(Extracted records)

────────

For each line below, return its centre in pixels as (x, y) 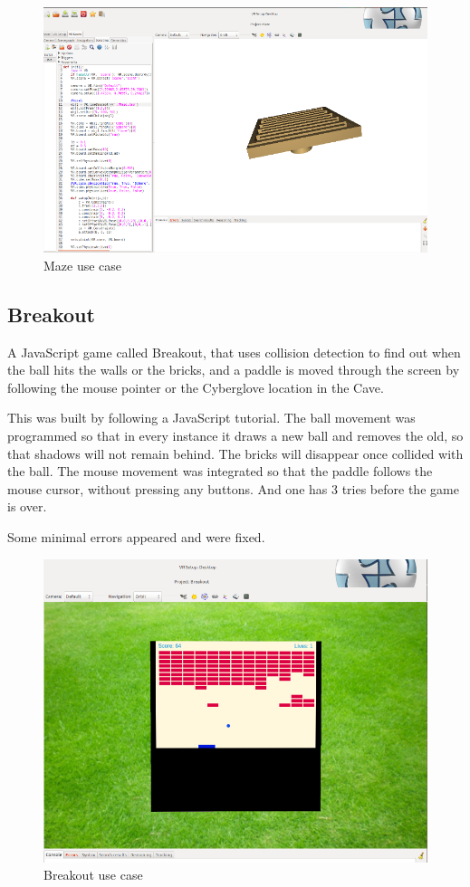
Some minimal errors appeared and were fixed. (136, 536)
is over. (27, 506)
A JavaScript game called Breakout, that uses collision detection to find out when (234, 352)
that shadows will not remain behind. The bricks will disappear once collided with (235, 453)
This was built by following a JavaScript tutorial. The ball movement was (211, 418)
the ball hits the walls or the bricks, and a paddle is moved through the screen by (234, 370)
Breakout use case (93, 875)
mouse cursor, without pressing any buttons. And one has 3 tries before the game (233, 488)
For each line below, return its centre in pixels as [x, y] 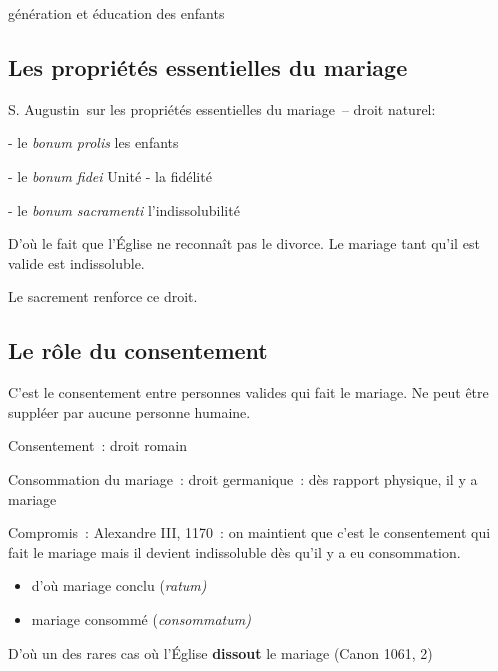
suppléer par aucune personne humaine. [129, 411]
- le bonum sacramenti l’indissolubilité [124, 209]
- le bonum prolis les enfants [93, 142]
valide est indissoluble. [76, 262]
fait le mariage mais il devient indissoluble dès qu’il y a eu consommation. [234, 551]
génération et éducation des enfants [116, 13]
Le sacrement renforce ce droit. [103, 296]
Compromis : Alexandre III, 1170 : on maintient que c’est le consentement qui [249, 532]
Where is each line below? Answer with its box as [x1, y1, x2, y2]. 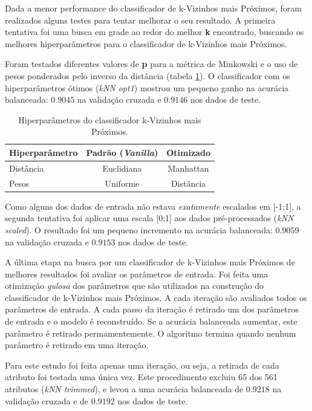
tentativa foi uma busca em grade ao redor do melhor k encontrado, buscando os [5, 25, 304, 38]
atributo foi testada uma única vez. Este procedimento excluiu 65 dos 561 [5, 371, 278, 383]
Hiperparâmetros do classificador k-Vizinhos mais [18, 113, 201, 126]
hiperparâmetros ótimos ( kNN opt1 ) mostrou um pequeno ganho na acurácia [5, 81, 289, 94]
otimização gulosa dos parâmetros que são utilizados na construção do [5, 279, 264, 292]
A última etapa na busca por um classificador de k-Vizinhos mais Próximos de [5, 256, 295, 268]
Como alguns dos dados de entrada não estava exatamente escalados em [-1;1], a [5, 199, 301, 212]
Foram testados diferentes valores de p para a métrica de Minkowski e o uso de [5, 57, 298, 70]
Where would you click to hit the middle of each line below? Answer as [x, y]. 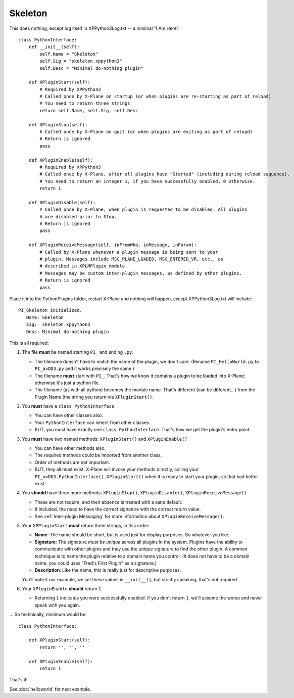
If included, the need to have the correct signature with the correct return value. [118, 509]
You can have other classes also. [69, 415]
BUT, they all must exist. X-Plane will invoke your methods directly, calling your [117, 470]
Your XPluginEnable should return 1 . [62, 589]
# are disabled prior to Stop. [78, 217]
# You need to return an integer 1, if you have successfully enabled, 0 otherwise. [148, 181]
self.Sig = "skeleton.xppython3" [81, 61]
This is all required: [29, 343]
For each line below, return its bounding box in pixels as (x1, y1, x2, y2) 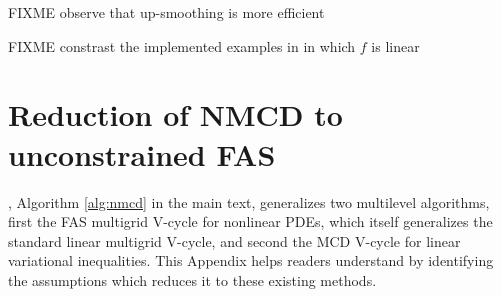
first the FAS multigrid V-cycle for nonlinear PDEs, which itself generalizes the (8, 211, 493, 232)
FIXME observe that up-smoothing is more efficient (8, 2, 325, 22)
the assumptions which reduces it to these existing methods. (8, 269, 377, 290)
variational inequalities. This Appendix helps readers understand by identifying (8, 250, 494, 271)
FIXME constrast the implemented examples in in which (8, 35, 356, 56)
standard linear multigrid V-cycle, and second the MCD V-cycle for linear (8, 230, 461, 251)
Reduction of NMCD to (8, 94, 343, 135)
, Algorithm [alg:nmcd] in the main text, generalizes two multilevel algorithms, (8, 191, 490, 212)
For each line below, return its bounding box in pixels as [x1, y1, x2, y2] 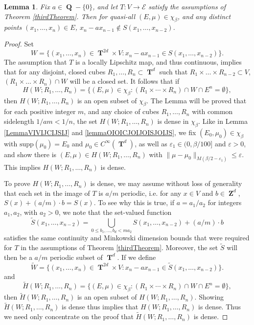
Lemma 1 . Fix [4, 1, 50, 11]
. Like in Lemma [198, 116, 248, 126]
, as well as [135, 138, 167, 148]
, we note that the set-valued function [58, 207, 172, 217]
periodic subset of [49, 252, 103, 262]
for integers [208, 197, 242, 208]
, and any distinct [177, 11, 231, 21]
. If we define [117, 252, 156, 262]
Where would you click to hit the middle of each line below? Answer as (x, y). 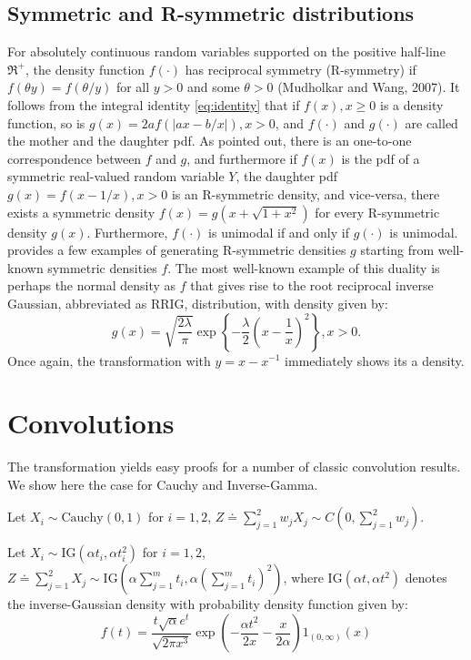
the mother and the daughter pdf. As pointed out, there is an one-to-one (210, 141)
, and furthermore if (242, 158)
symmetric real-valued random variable (116, 176)
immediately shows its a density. (375, 360)
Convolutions (91, 423)
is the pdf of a (381, 158)
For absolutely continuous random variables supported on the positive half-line (226, 51)
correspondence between (75, 158)
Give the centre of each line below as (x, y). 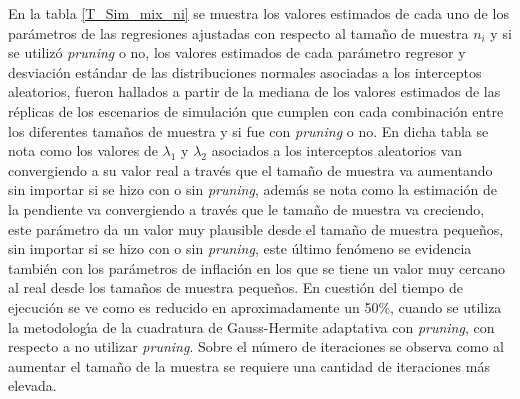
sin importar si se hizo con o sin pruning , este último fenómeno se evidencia (240, 248)
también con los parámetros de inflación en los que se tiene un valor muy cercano (257, 267)
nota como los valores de (83, 150)
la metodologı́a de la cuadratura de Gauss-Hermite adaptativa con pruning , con (251, 326)
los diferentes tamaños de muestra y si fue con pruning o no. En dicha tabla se (248, 130)
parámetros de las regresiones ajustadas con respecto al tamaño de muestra (238, 32)
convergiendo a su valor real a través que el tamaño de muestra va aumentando (250, 169)
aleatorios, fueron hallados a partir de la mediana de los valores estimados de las (254, 91)
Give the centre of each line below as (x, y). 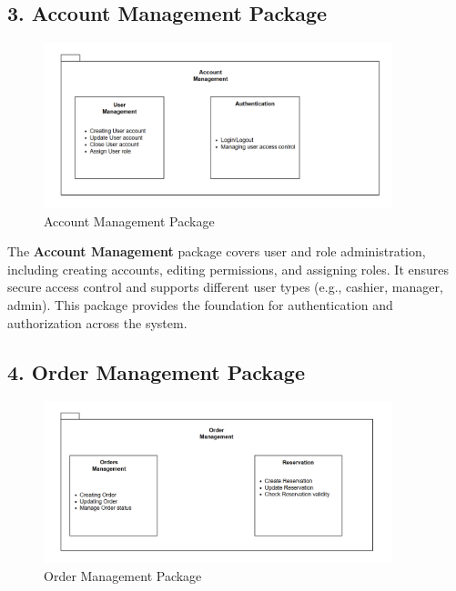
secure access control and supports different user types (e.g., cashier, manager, (225, 287)
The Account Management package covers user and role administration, (217, 251)
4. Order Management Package (156, 371)
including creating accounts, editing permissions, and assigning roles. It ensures (228, 269)
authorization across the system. (97, 322)
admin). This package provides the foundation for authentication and (200, 305)
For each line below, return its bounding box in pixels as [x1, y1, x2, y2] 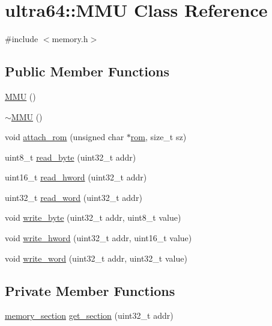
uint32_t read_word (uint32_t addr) [5, 191, 142, 203]
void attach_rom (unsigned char [5, 131, 124, 143]
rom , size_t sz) [130, 131, 187, 143]
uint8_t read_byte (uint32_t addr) [5, 150, 136, 163]
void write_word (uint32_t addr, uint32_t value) [5, 251, 187, 264]
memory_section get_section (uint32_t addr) [5, 309, 174, 322]
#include [5, 32, 38, 45]
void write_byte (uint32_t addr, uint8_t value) [5, 211, 181, 224]

────────

#### [WHAT THE TASK REQUIRES]
Leaving every picture aside, reproduce exactly the lines above from the one with "Answer as (x, y)." up to and including the one with "sin importar si", and no others.

#### [ANSWER BELOW]
Where would you click to hit the middle of each line below? Answer as (x, y). 
the mother and the daughter pdf. As pointed out, there is an one-to-one (210, 141)
, and furthermore if (242, 158)
symmetric real-valued random variable (116, 176)
immediately shows its a density. (375, 360)
Convolutions (91, 423)
is the pdf of a (381, 158)
For absolutely continuous random variables supported on the positive half-line (226, 51)
correspondence between (75, 158)
Give the centre of each line below as (x, y). 
sin importar si se hizo con o sin pruning , este último fenómeno se evidencia (240, 248)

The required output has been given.